Food is so much more than the actual food itself. It brings people together and creates memories that go beyond what we taste. One of my favorite childhood memories that I can picture as if it was yesterday involves a cold, winter night and a pot of short ribs.
I was just beginning to find my love for cooking. One night my grandparents were in town and I wanted to make something special. I didn’t know much at the time, but I knew I wanted to braise short ribs. Snow was falling, we put on a fire and some wintery scented candles, and began to cook. While the short ribs were in the oven, my whole family hiked down to a pond that had completely frozen over. We laced up our skates and enjoyed the winter night out on the ice. Freezing and hungry, we made it back to the house to find the most amazing smell coming from the kitchen.
I’ll always remember the moment I pulled the big pot out of the oven and lifted the cover. The aroma was intoxicating. My family was so content as we sat together eating, letting the dish warm us from our chilly skating adventure. To this day, I make braised short ribs for one reason: to remember that feeling I got years ago. When you think of comfort food, the ‘comfort’ comes not only from the dish itself, but also from the memories you associate with it. So as the cold is getting colder and the snow is getting heavier, I’m finding myself making short ribs again, but this time with a new and improved recipe…one that includes caramelized horseradish potato puree!

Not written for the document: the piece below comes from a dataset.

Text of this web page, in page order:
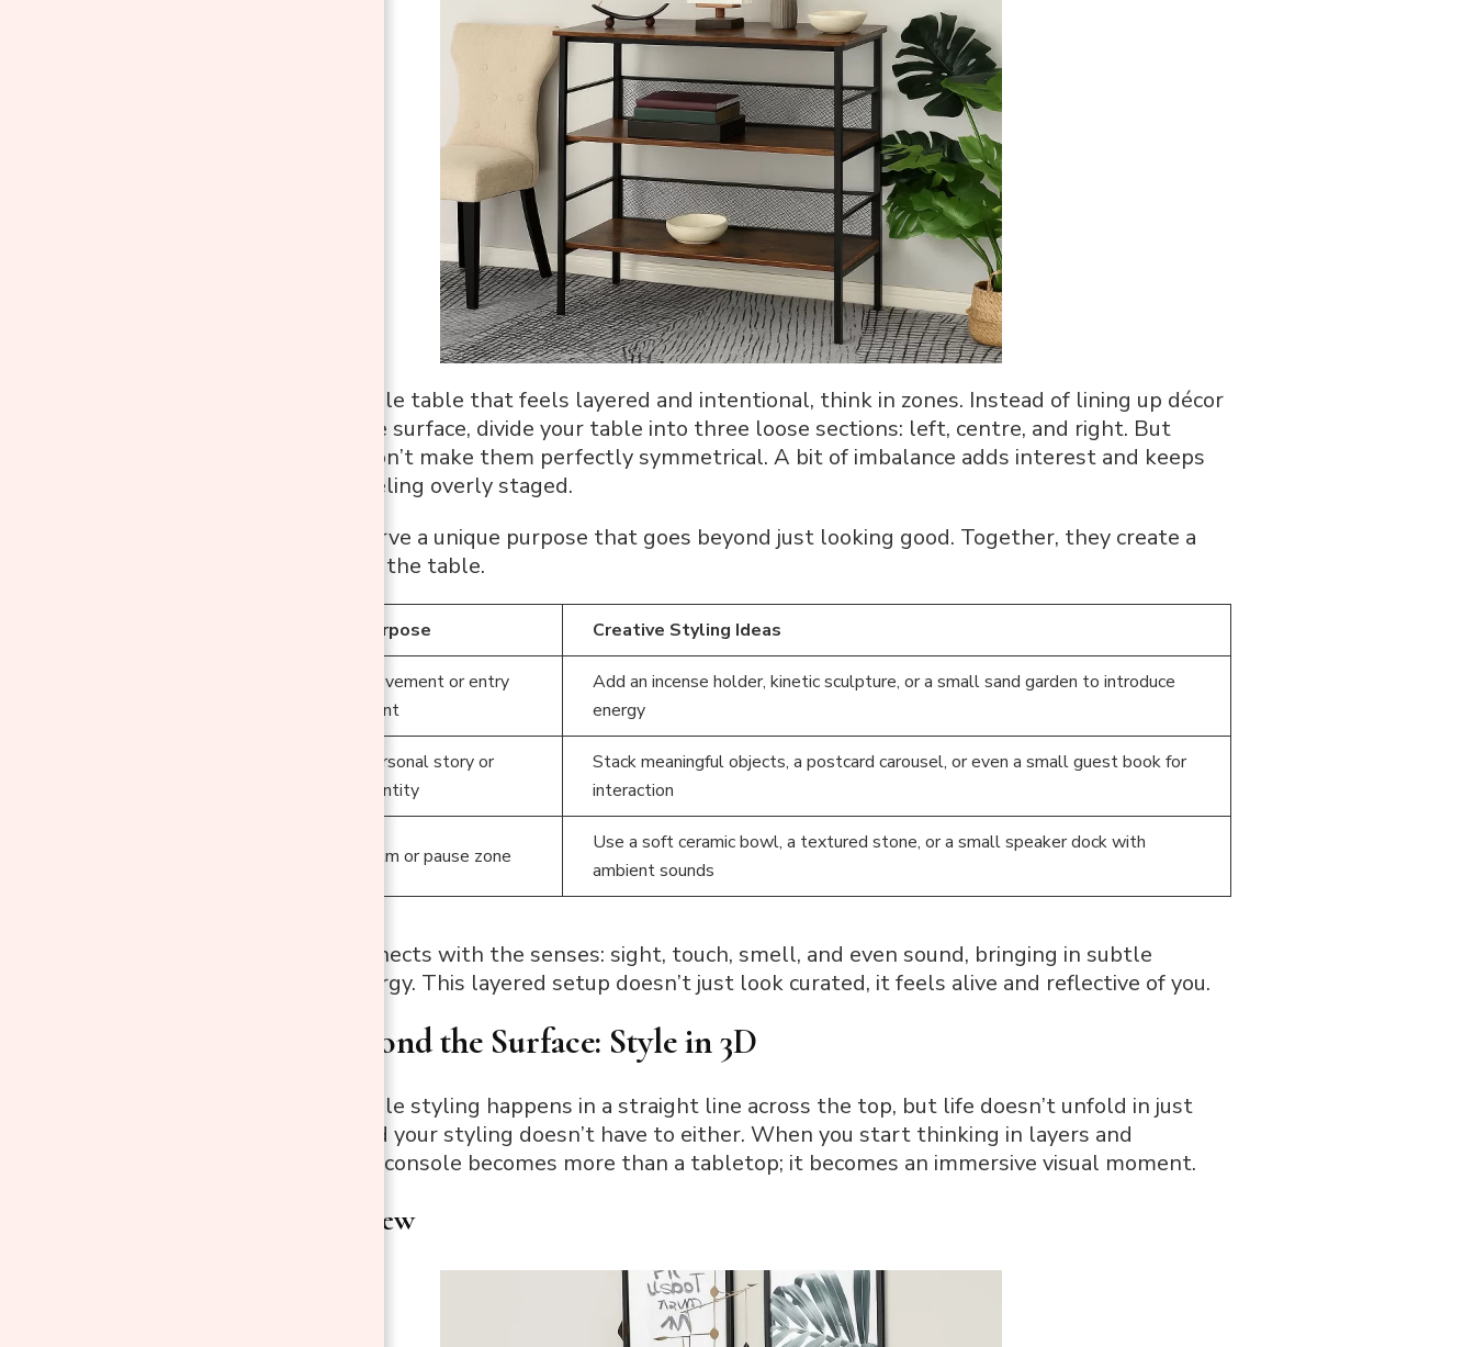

I sear the meat so it has a golden crust. After softening the vegetables right in the meat drippings, I stir in a little flour to thicken the sauce. Tomato paste adds a deep, rich flavor that carries throughout the entire dish. I stir in lots of red wine, some chicken stock and fresh herbs. The whole pot is transferred to the oven to finish cooking. The meat completely tenderizes and soaks in all of the wonderful, earthy flavors of the sauce. For the potatoes, I start by caramelizing paper-thin slices of horseradish and garlic. These flavors get pureed with the potatoes to create a tangy, silky smooth side for the meat. The melt-in-your mouth texture of the entire dish is hard to resist. Enjoy!
- 5 lbs short ribs
- salt and pepper
- 2 tablespoons olive oil
- 3 medium onions, roughly chopped
- 4 large carrots, roughly chopped
- 4 stalks celery, roughly chopped
- 5 cloves garlic, minced
- ¼ teaspoon anise seed
- 2 tablespoons flour
- 2 tablespoons tomato paste
- 1 750-ml bottle red wine
- ¼ cup balsamic vinegar
- 3 cups chicken stock
- 3 sprigs rosemary
- 5 sprigs thyme
- 10 sprigs parsley
- 2 bay leaves
- ¼ teaspoon lemon zest
- 1 lb Yukon Gold potatoes, peeled and quartered
- 1.5 oz fresh thinly sliced horseradish (see Kayla’s notes)
- 2 garlic cloves, thinly sliced
- 1 tablespoon olive oil + 1 tablespoon butter
- 1 tablespoon heavy cream
- salt and pepper
- Preheat the oven to 350°F. Season short ribs with salt and pepper on all sides. Heat the olive oil in a large pot over medium-high heat. When the oil is hot, work in batches to sear the short ribs on all four sides (you want to hear a sizzle so the meat forms a crust). Remove the ribs to a plate and repeat until all of them are seared. To the same pot, add the onions, carrots and celery. Cook until soft and slightly brown. Add the garlic and anise seed. Cook for another 2 minutes. Stir in the flour and tomato paste until well combined. Let cook for a couple of minutes. Stir in the wine and balsamic vinegar. Add the short ribs back to the pot. Bring the liquid to a boil. Reduce to a simmer and cook for 20 minutes. Add the chicken stock, rosemary, thyme, parsley, bay leaves and lemon zest. Bring to a boil. Cover the pot and transfer it to the oven for 2 ½ hours. You can either remove the short ribs and strain the sauce, or just dig right into the pot and eat the vegetables as well.
- In a large pot, cover the potatoes with cold water. Bring to a boil over high heat and then reduce to a simmer. Cook potatoes until tender, about 20 minutes. Meanwhile, bring water in a small saucepan to a boil. Add the horseradish and garlic. Boil for 2 minutes. Use a slotted spoon to remove the horseradish and garlic to a paper towel-lined plate. In a small sauté pan, heat the olive oil and butter over medium heat. Add the horseradish and garlic to the pan. Cook until slightly brown and soft. When the potatoes are tender, drain them. Pulse the potatoes in a food processor. Add the caramelized horseradish and garlic with all of the olive oil and butter from the pan. Add the heavy cream. Process until smooth. Season with salt and pepper to taste.
- Serve a mound of caramelized horseradish potato puree on a plate with the short ribs on top. Spoon the sauce from the short ribs over the entire dish. Garnish with fresh thyme leaves.
- I buy fresh horseradish and use a vegetable peeler to peel the rough, outer layer. Using a very sharp knife, I slice the horseradish (and garlic, too) paper thin, or as thin as possible. You could also use a mandolin, but I find it easiest to just slice them myself.